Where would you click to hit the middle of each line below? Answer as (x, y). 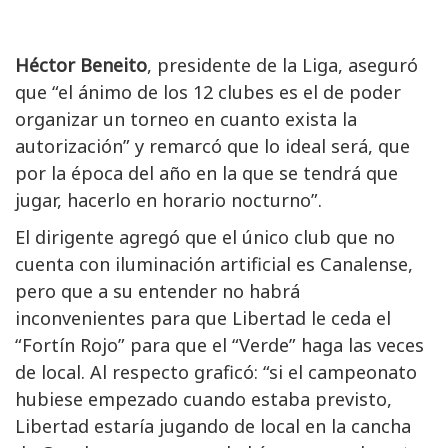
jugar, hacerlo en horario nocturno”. (168, 200)
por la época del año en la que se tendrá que (206, 173)
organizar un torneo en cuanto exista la (186, 119)
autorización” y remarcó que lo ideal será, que (212, 146)
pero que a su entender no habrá (157, 291)
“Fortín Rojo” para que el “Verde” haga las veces (219, 345)
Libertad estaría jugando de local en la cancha (213, 426)
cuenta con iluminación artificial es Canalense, (214, 264)
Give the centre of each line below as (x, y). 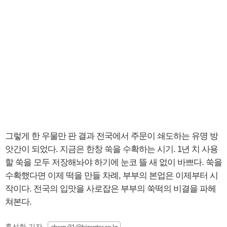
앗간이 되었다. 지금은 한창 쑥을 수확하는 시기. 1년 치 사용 (111, 149)
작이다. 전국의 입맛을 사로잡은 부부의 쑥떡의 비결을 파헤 (110, 188)
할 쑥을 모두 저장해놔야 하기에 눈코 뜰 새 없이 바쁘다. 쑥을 (113, 162)
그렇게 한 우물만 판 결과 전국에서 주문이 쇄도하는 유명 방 (111, 136)
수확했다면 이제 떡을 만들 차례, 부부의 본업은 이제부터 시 (111, 175)
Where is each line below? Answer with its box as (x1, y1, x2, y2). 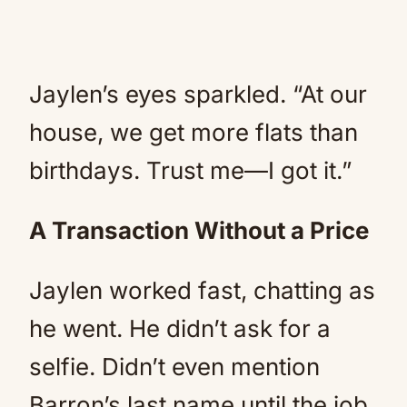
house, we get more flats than (29, 118, 358, 146)
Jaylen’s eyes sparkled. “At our (29, 80, 367, 108)
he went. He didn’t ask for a (29, 314, 331, 342)
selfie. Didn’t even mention (29, 352, 320, 381)
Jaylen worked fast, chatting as (29, 276, 375, 304)
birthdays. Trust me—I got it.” (29, 156, 352, 184)
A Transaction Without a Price (29, 216, 369, 244)
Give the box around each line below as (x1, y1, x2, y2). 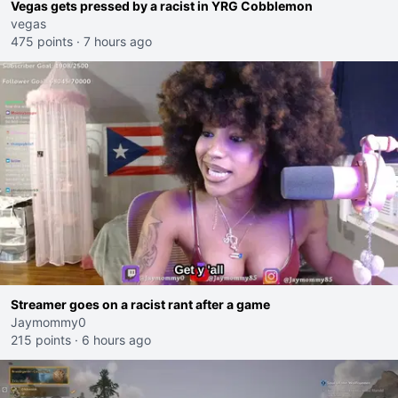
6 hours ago (82, 332, 151, 347)
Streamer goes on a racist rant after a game (11, 297, 270, 312)
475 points (11, 34, 73, 49)
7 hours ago (84, 34, 152, 49)
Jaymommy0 (11, 314, 86, 330)
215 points (11, 332, 71, 347)
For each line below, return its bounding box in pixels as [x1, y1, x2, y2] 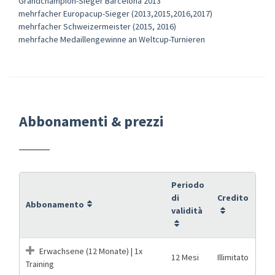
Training [26, 258, 54, 269]
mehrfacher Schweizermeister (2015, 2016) [18, 20, 176, 32]
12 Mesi [171, 251, 199, 263]
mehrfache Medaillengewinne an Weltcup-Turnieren [18, 33, 205, 45]
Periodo [171, 179, 204, 190]
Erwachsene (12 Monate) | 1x [37, 245, 142, 257]
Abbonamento [26, 198, 84, 210]
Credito [217, 192, 249, 203]
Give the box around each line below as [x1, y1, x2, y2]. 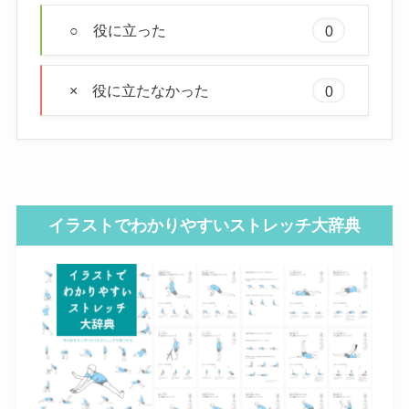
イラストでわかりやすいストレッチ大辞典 [48, 215, 361, 235]
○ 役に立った [68, 22, 166, 39]
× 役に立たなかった [68, 82, 209, 100]
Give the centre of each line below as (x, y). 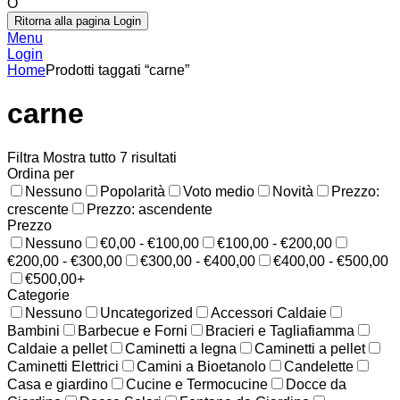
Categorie (38, 295)
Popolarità (133, 191)
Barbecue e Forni (133, 330)
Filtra (25, 157)
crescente (38, 209)
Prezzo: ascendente (150, 209)
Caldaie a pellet (57, 348)
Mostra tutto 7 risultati (110, 157)
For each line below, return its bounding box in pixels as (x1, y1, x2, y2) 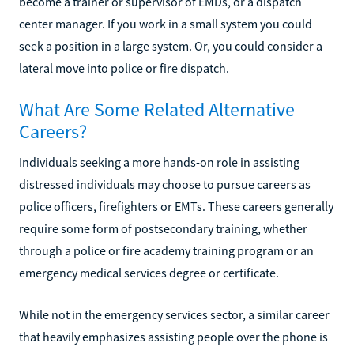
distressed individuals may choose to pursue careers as (19, 175, 311, 192)
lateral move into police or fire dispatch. (19, 59, 229, 76)
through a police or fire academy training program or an (19, 242, 314, 258)
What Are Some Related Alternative (19, 96, 295, 122)
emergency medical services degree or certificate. (19, 264, 279, 281)
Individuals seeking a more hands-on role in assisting (19, 153, 299, 170)
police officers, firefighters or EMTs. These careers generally (19, 198, 333, 214)
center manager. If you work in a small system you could (19, 15, 312, 32)
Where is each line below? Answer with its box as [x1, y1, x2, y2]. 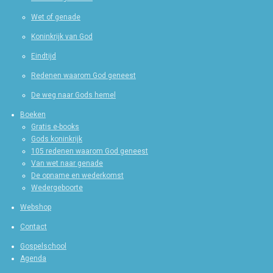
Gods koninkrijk [31, 134, 82, 143]
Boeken [20, 110, 46, 119]
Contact [20, 222, 47, 231]
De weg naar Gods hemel [31, 90, 116, 99]
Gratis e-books [31, 122, 79, 131]
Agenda [20, 253, 46, 263]
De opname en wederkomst [31, 171, 124, 180]
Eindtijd [31, 51, 56, 60]
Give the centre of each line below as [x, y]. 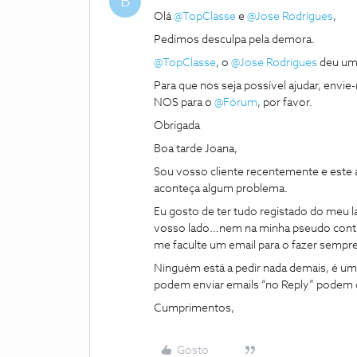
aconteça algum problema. [221, 189]
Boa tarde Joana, [196, 149]
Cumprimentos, [194, 308]
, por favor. [286, 103]
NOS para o [184, 103]
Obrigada [178, 126]
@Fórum [236, 103]
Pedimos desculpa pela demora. [235, 40]
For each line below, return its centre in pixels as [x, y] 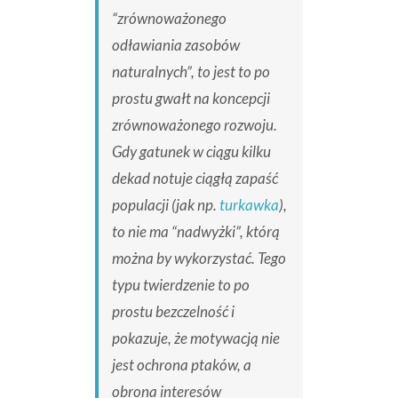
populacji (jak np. [165, 205]
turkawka [249, 205]
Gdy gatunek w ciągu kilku [191, 152]
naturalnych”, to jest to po [191, 72]
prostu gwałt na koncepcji [191, 99]
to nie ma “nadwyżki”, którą [195, 232]
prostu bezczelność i [173, 312]
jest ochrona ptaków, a [181, 365]
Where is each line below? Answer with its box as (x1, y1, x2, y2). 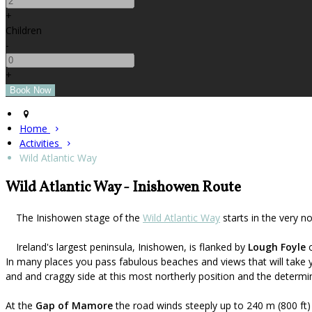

══════

- [YOUR GOAL]
Of the lines above, copy only those from the one holding "Jaymommy0 (11, 314, 86, 330)" to the one holding "lateral move into", both included, and exclude every image.

- [SOLUTION FOR THIS TASK]
Jaymommy0 (11, 314, 86, 330)
215 points (11, 332, 71, 347)
For each line below, return its bounding box in pixels as [x1, y1, x2, y2] 
Training [26, 258, 54, 269]
mehrfacher Schweizermeister (2015, 2016) [18, 20, 176, 32]
12 Mesi [171, 251, 199, 263]
mehrfache Medaillengewinne an Weltcup-Turnieren [18, 33, 205, 45]
Periodo [171, 179, 204, 190]
Erwachsene (12 Monate) | 1x [37, 245, 142, 257]
Abbonamento [26, 198, 84, 210]
Credito [217, 192, 249, 203]
Give the box around each line below as [x1, y1, x2, y2]. 
イラストでわかりやすいストレッチ大辞典 [48, 215, 361, 235]
○ 役に立った [68, 22, 166, 39]
× 役に立たなかった [68, 82, 209, 100]
Give the centre of each line below as (x, y). 
Categorie (38, 295)
Popolarità (133, 191)
Barbecue e Forni (133, 330)
Filtra (25, 157)
crescente (38, 209)
Prezzo: ascendente (150, 209)
Caldaie a pellet (57, 348)
Mostra tutto 7 risultati (110, 157)
For each line below, return its bounding box in pixels as (x1, y1, x2, y2) 
distressed individuals may choose to pursue careers as (19, 175, 311, 192)
lateral move into police or fire dispatch. (19, 59, 229, 76)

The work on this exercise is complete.